Some manuscripts of the Gospels have marginal notes recording readings of ‘the Jewish’ Gospel, by which our Gospel is evidently meant. Some of these were published by Tischendorf, others more recently by Schmidtke. According to the latter these notes were originally made between 370 and 500 by some one who did his work at Jerusalem.
Matt. iv. 5. The Jewish copy has not ‘unto the holy city’ but ‘in Jerusalem’.

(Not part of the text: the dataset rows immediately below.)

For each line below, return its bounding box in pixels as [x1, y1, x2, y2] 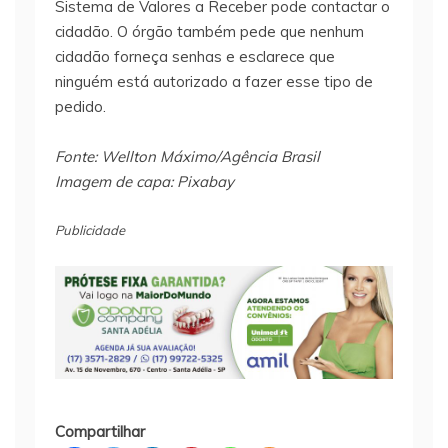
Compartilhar [55, 422, 145, 442]
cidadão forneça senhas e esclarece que [55, 47, 335, 67]
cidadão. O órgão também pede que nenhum [55, 22, 364, 42]
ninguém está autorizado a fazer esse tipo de [55, 72, 373, 92]
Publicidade [55, 222, 125, 239]
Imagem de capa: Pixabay [55, 172, 234, 192]
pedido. [55, 97, 106, 117]
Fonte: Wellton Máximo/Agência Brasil [55, 147, 320, 167]
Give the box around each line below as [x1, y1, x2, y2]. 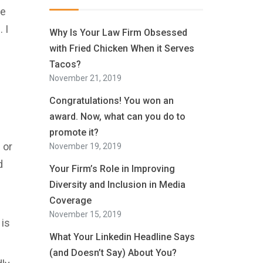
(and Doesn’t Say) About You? [49, 247, 177, 258]
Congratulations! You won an [49, 95, 174, 106]
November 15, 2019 [49, 210, 122, 219]
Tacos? [49, 59, 81, 70]
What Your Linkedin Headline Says [49, 231, 195, 242]
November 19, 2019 [49, 141, 122, 151]
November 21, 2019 [49, 73, 122, 83]
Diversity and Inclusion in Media [49, 179, 186, 190]
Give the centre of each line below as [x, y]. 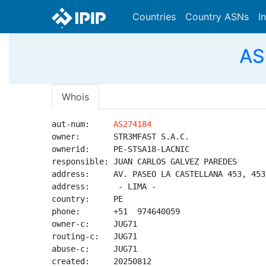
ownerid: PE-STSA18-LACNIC [121, 149]
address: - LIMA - [106, 186]
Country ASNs [217, 17]
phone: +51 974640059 [116, 211]
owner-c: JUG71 [94, 224]
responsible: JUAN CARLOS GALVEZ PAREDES [144, 161]
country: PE [87, 199]
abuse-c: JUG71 [94, 249]
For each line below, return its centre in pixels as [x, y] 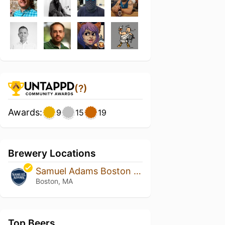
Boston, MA [54, 181]
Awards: [25, 112]
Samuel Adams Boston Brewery [137, 171]
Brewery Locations [52, 153]
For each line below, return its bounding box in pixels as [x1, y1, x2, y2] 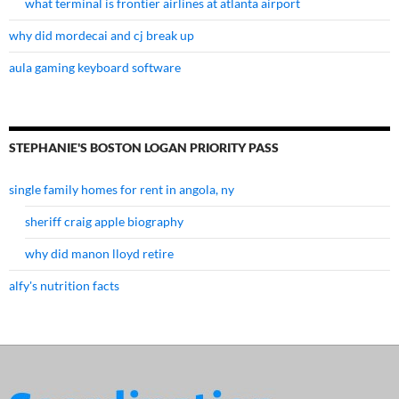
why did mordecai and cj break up [9, 28, 194, 44]
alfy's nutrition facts [9, 278, 119, 294]
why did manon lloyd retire [25, 246, 174, 262]
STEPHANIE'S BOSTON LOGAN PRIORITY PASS [9, 140, 279, 156]
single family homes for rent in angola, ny [9, 182, 234, 198]
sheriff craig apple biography [25, 214, 183, 230]
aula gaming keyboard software [9, 60, 181, 76]
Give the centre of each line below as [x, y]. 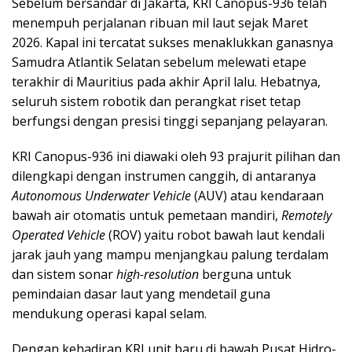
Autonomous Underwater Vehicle [101, 195]
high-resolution [158, 274]
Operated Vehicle [59, 235]
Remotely [306, 215]
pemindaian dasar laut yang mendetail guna [141, 293]
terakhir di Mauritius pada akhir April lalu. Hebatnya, [166, 81]
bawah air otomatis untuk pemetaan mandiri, [147, 215]
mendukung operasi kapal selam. [109, 313]
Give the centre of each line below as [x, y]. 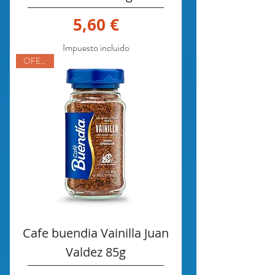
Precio [119, 24]
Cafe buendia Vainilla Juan [96, 233]
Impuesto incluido [96, 48]
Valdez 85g [96, 252]
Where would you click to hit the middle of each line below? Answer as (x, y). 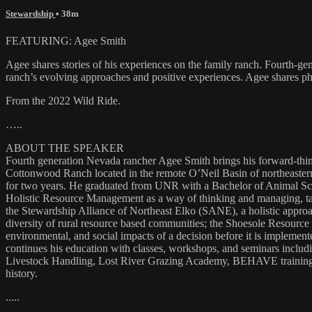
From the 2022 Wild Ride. (63, 100)
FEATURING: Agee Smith (66, 40)
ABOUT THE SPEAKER (65, 148)
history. (22, 273)
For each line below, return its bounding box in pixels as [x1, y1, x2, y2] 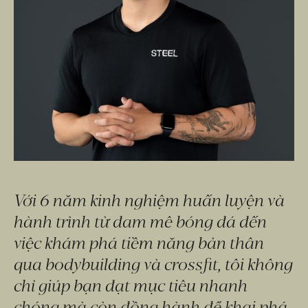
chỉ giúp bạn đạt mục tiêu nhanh [14, 272, 247, 296]
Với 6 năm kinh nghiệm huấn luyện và [14, 187, 285, 211]
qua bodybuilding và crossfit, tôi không [14, 251, 293, 275]
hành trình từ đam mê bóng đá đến [14, 208, 267, 232]
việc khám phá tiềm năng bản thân [14, 230, 264, 254]
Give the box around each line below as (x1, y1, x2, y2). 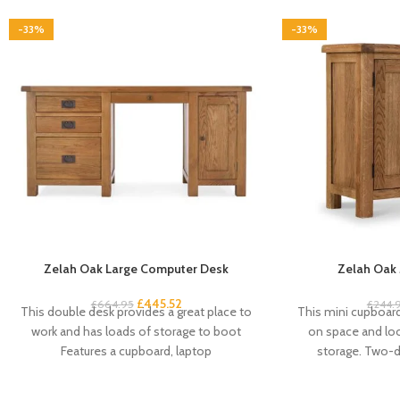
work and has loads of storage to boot (31, 322, 242, 339)
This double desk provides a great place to (21, 303, 253, 320)
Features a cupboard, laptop (61, 342, 212, 359)
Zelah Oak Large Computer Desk (44, 260, 229, 277)
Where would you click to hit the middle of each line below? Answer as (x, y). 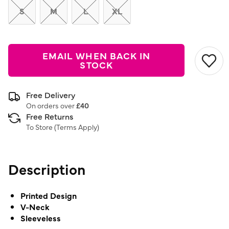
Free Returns (50, 116)
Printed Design (49, 195)
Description (47, 169)
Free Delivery (51, 95)
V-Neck (35, 207)
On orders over (51, 105)
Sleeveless (41, 218)
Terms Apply (77, 127)
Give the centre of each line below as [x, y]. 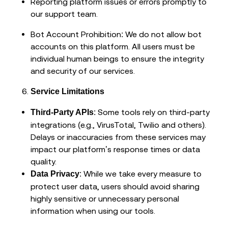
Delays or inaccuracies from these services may [118, 137]
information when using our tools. [93, 211]
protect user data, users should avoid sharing [115, 187]
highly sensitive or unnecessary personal [105, 199]
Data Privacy [55, 174]
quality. [44, 162]
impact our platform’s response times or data [115, 149]
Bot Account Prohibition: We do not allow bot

Matt. v. 22. The word ‘without cause’ is not inserted in some copies, nor in the Jewish.
Matt. vii. 5. The Jewish has here: If ye be in my bosom and do not the will of my Father which is in heaven, out of my bosom will I scast you away.
(The ‘Second Epistle of Clement’, iv. 5, has: The Lord said: If ye be with me gathered together in my bosom and do not my commandments, I will cast you away and say unto you: Depart from me; I know you not whence ye are, ye workers of wickedness.)
Matt. x. 16. The Jewish has ‘(wise) more than serpents’ instead of ‘as serpents’.
Matt. xi. 12. (The kingdom of heaven suffereth violence.) The Jewish has: ‘is ravished (or plundered).’
Matt. xi. 25. (I thank thee (lit. confess unto thee), O Father.) The Jewish: ‘I give thee thanks.’
Matt. xii. 40b. The Jewish has not: three days and three nights (in the heart of the earth).
Matt. xv. 5. The Jewish: Corban by which ye shall be profited by us.
Probably it is meant that the verse ran: But ye say to your father and mother: Corban, &c.
Matt. xvi. 2, 3. Omitted by ‘the Jewish’ (as by many extant manuscripts).
Matt. xvi. 17. The Jewish: (Simon) son of John.
Matt. xviii. 22. The Jewish has, immediately after the seventy times seven: For in the prophets, after they were anointed with the Holy Spirit, there was found in them a word (matter) of sin.
This shows the identity of ‘the Jewish’ with Jerome’s gospel.
Matt. xxvi. 74. The Jewish: and he denied and swore and cursed.
Matt. xxvii. 65. The Jewish: And he delivered unto them armed men, that they might sit over against the cave and keep it day and night.